3. Analyze the generated heap snapshot
Use the Eclipse Memory Analyzer tool. Download link: https://www.eclipse.org/mat/downloads.php
Results of the analysis:
See the specific content of the stacked large objects:
The rough cause of the problem is OOM caused by InMemoryReporterMetrics. zipkin2.reporter.InMemoryReporterMetrics @ 0xc1aeaea8Shallow Size: 24 B Retained Size: 925.9 MB
You can also use: Java Memory Dump (https://www.perfma.com/docs/memory/memory-start) for analysis, the screenshot below, the function is not as powerful as MAT, and some functions are charged.

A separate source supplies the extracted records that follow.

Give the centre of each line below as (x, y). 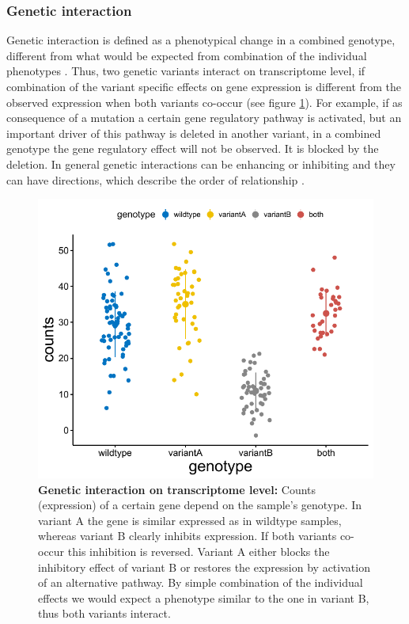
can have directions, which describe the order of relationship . (155, 179)
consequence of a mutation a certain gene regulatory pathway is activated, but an (204, 118)
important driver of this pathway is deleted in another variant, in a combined (194, 133)
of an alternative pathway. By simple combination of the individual (201, 582)
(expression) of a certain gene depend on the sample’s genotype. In (200, 505)
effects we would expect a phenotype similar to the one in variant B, (204, 597)
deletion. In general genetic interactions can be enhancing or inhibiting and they (201, 164)
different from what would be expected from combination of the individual (187, 55)
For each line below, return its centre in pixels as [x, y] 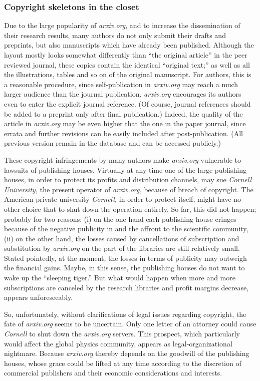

4. Reason analysis and verification
Because of this problem, check the configuration of the zipkin service that has the problem , and it is no different from other services. Found that the configuration is the same.
Then I tried the corresponding zipkin jar package, and found that the service in question depends on a lower version of zipkin .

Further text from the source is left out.